---------- Input material ----------

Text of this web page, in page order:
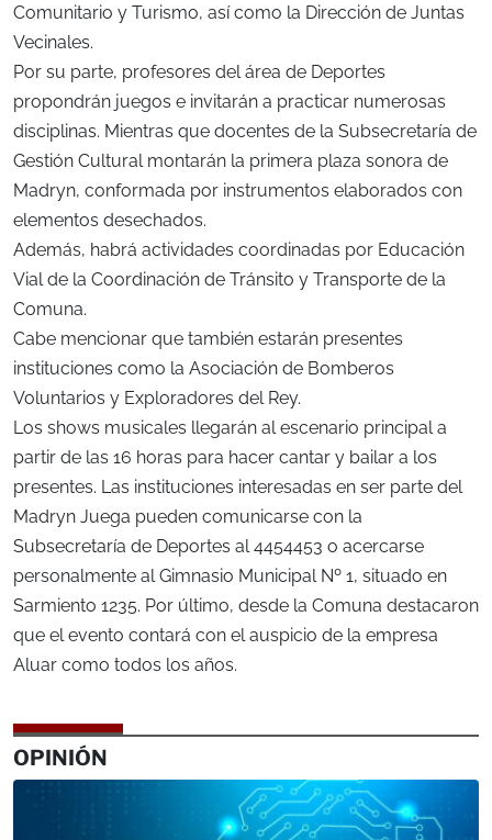
Comunitario y Turismo, así como la Dirección de Juntas
Vecinales.
Por su parte, profesores del área de Deportes
propondrán juegos e invitarán a practicar numerosas
disciplinas. Mientras que docentes de la Subsecretaría de
Gestión Cultural montarán la primera plaza sonora de
Madryn, conformada por instrumentos elaborados con
elementos desechados.
Además, habrá actividades coordinadas por Educación
Vial de la Coordinación de Tránsito y Transporte de la
Comuna.
Cabe mencionar que también estarán presentes
instituciones como la Asociación de Bomberos
Voluntarios y Exploradores del Rey.
Los shows musicales llegarán al escenario principal a
partir de las 16 horas para hacer cantar y bailar a los
presentes. Las instituciones interesadas en ser parte del
Madryn Juega pueden comunicarse con la
Subsecretaría de Deportes al 4454453 o acercarse
personalmente al Gimnasio Municipal Nº 1, situado en
Sarmiento 1235. Por último, desde la Comuna destacaron
que el evento contará con el auspicio de la empresa
Aluar como todos los años.
OPINIÓN
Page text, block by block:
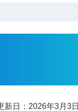
新日：2026年3月3日
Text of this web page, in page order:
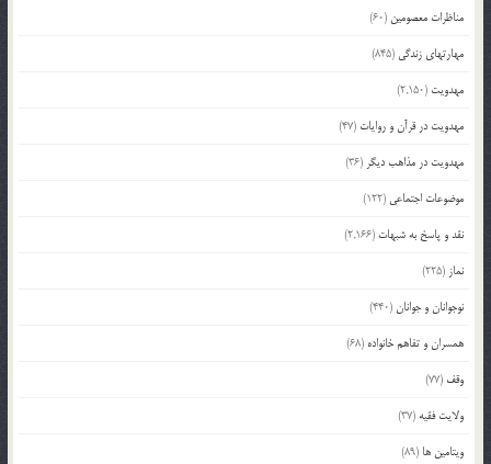
مناظرات معصومین (60)
مهارتهای زندگی (845)
مهدویت (2,150)
مهدویت در قرآن و روایات (47)
مهدویت در مذاهب دیگر (36)
موضوعات اجتماعی (122)
نقد و پاسخ به شبهات (2,166)
نماز (225)
نوجوانان و جوانان(440)
همسران و تفاهم خانواده (68)
وقف (77)
ولایت فقیه (37)
ویتامین ها (89)
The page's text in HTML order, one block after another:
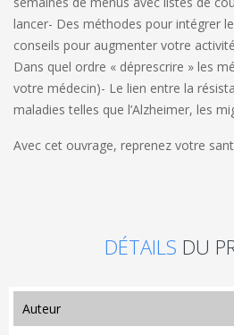
lancer- Des méthodes pour intégrer
conseils pour augmenter votre
Dans quel ordre « déprescrire » les
votre médecin)- Le lien entre la
maladies telles que l’Alzheimer, les
Avec cet ouvrage, reprenez votre
DÉTAILS DU
auteur
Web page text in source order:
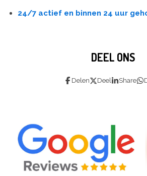
24/7 actief en binnen 24 uur
DEEL ONS
Delen Deel Share
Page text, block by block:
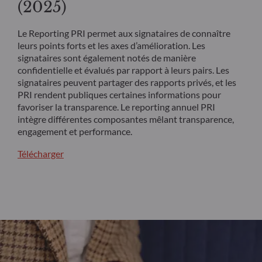
(2025)
Le Reporting PRI permet aux signataires de connaître
leurs points forts et les axes d’amélioration. Les
signataires sont également notés de manière
confidentielle et évalués par rapport à leurs pairs. Les
signataires peuvent partager des rapports privés, et les
PRI rendent publiques certaines informations pour
favoriser la transparence. Le reporting annuel PRI
intègre différentes composantes mêlant transparence,
engagement et performance.
Télécharger
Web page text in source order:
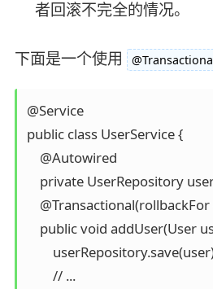
者回滚不完全的情况。
下面是一个使用
@Service
public class UserService {
    @Autowired
private UserRepository
public void addUser(User
        // ...
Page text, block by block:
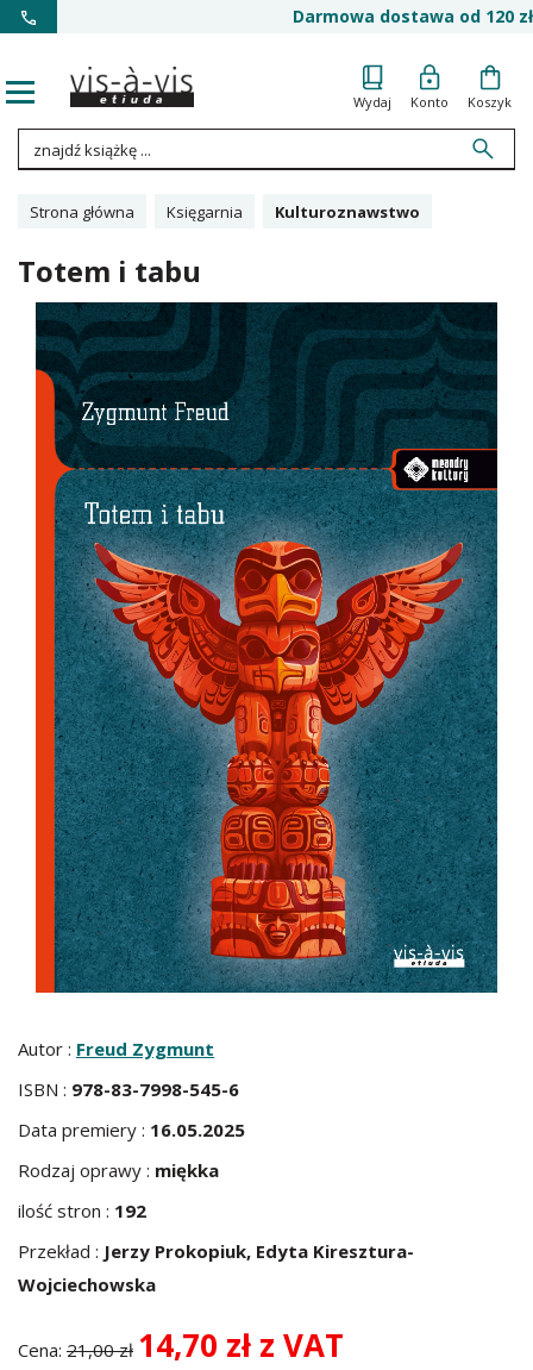
Darmowa dostawa od 120 zł
Wydaj Konto Koszyk
Strona główna Księgarnia Kulturoznawstwo
Totem i tabu
Autor : Freud Zygmunt
ISBN : 978-83-7998-545-6
Data premiery : 16.05.2025
Rodzaj oprawy : miękka
ilość stron : 192
Przekład : Jerzy Prokopiuk, Edyta Kiresztura-
Wojciechowska
Cena: 21,00 zł 14,70 zł z VAT

----------

- **Action item**
Only one stretch of the material above is wanted: the line containing "نوجوانان و جوانان(440)" through the line containing "votre médecin)- Le lien entre la". Restate it word for word, minus the pictures.

- **Problem solution**
نوجوانان و جوانان(440)
همسران و تفاهم خانواده (68)
وقف (77)
ولایت فقیه (37)
ویتامین ها (89)
The page's text in HTML order, one block after another:
lancer- Des méthodes pour intégrer
conseils pour augmenter votre
Dans quel ordre « déprescrire » les
votre médecin)- Le lien entre la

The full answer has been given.